Dosen Universitas Jambi Hansein Arif Wijaya mengemukakan, bahwa fenomena siswa yang melakukan demonstrasi untuk meminta kepala sekolah diganti bukan sekadar peristiwa sosial biasa di lingkungan pendidikan.
Menurutnya, Ini adalah cerminan dari kegagalan komunikasi vertikal dan horizontal di dalam sistem sekolah. Dalam kacamata manajemen pendidikan, hal ini menandakan adanya disfungsi dalam kepemimpinan sekolah, ketimpangan relasi antarwarga sekolah, dan absennya ruang dialog yang sehat.
Menurut Everard & Morris (1996) dalam teorinya tentang manajemen pendidikan, kepemimpinan kepala sekolah bukan hanya soal mengelola administrasi, melainkan tentang bagaimana membangun “iklim sekolah yang kondusif dan relasional”. Kepala sekolah yang gagal menumbuhkan partisipasi dan rasa memiliki di kalangan siswa dan guru, sejatinya sedang membangun menara gading dalam organisasi yang seharusnya inklusif.
Dari sudut pandang filsafat pendidikan, Paulo Freire mengingatkan bahwa pendidikan adalah praktik pembebasan. Ketika siswa memilih untuk bersuara—meski melalui demonstrasi—itu menandakan bahwa mereka sedang menuntut ruang untuk didengar, bukan sekadar diberi tahu. Freire menolak model pendidikan “bank style” yang hanya menempatkan siswa sebagai objek. Dalam konteks ini, demonstrasi bisa dimaknai sebagai bentuk perlawanan terhadap sistem yang membungkam suara partisipatif mereka.

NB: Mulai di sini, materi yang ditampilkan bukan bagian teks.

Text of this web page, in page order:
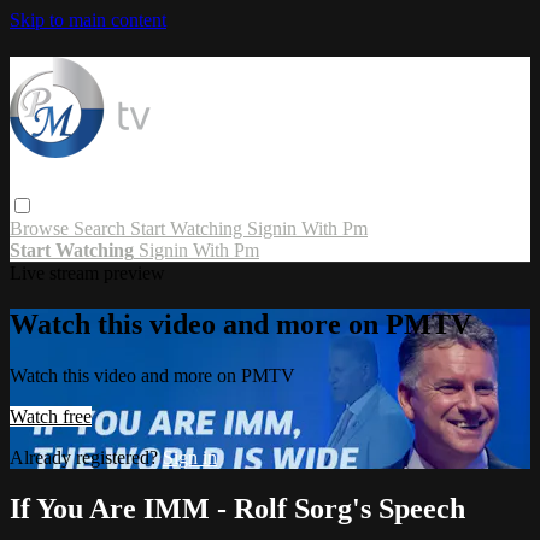
Skip to main content
Browse Search Start Watching Signin With Pm
Start Watching Signin With Pm
Watch this video and more on PMTV
Watch this video and more on PMTV
Watch free
Already registered?Sign in
If You Are IMM - Rolf Sorg's Speech
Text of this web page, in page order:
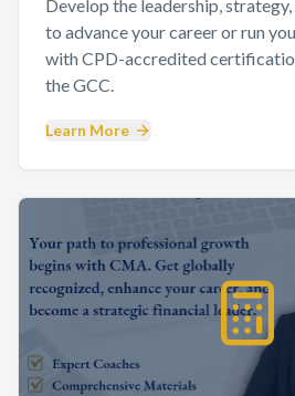
Develop the leadership,
to advance your career or run
with CPD-accredited
the GCC.
Learn More
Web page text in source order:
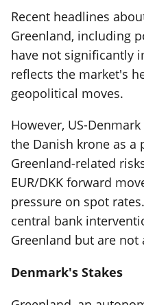
Recent headlines
Greenland, including
have not significantly
reflects the market's
geopolitical moves.
However, US-
the Danish krone as
Greenland-related
EUR/DKK forward
pressure on spot
central bank
Greenland but are not
Denmark's Stakes

Fenomena ini juga menunjukkan kegagalan sekolah dalam menginternalisasi nilai etos dialogis sebagaimana yang ditulis oleh Martin Buber, bahwa “real education is meeting.” Sekolah mestinya menjadi ruang perjumpaan antar subjek, bukan arena konflik antara yang merasa berkuasa dan yang merasa tidak dianggap.

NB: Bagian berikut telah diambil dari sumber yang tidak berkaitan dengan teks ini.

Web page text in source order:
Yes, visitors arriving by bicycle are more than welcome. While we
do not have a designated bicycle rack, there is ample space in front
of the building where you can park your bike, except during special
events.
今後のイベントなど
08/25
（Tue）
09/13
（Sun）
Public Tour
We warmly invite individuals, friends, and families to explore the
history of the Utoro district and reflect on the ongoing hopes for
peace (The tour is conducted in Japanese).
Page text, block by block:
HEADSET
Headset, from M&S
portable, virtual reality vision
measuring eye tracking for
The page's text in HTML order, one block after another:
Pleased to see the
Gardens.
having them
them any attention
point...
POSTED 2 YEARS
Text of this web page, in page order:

Dalam ranah praksis, kita juga harus bertanya: di mana letak para guru dalam dinamika ini? Jika guru tidak hadir sebagai penengah, pemelihara suasana batin siswa, dan fasilitator aspirasi, maka peran pedagogis mereka menjadi kehilangan makna. Guru seharusnya menjadi cermin nilai-nilai kebijaksanaan yang mampu mendinginkan gejolak dan menjadi jembatan antara kebijakan manajemen dan kenyataan siswa.

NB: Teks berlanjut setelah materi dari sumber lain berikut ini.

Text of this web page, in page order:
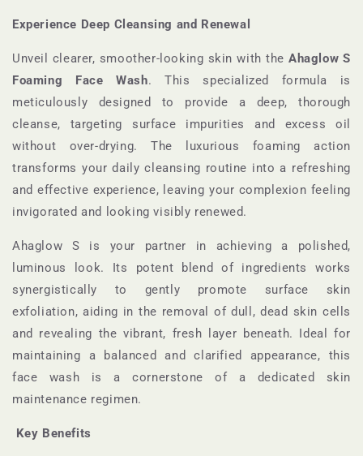
Experience Deep Cleansing and Renewal
Unveil clearer, smoother-looking skin with the Ahaglow S
Foaming Face Wash. This specialized formula is
meticulously designed to provide a deep, thorough
cleanse, targeting surface impurities and excess oil
without over-drying. The luxurious foaming action
transforms your daily cleansing routine into a refreshing
and effective experience, leaving your complexion feeling
invigorated and looking visibly renewed.
Ahaglow S is your partner in achieving a polished,
luminous look. Its potent blend of ingredients works
synergistically to gently promote surface skin
exfoliation, aiding in the removal of dull, dead skin cells
and revealing the vibrant, fresh layer beneath. Ideal for
maintaining a balanced and clarified appearance, this
face wash is a cornerstone of a dedicated skin
maintenance regimen.
Key Benefits

Sebagaimana dikemukakan oleh Peter Senge dalam The Fifth Discipline, organisasi pembelajar adalah organisasi yang adaptif, reflektif, dan terbuka terhadap umpan balik. Jika sekolah tidak mampu mengelola kritik dan hanya memandangnya sebagai ancaman, maka sesungguhnya sekolah itu sedang menjauh dari hakikatnya sebagai lembaga pencerdas kehidupan bangsa.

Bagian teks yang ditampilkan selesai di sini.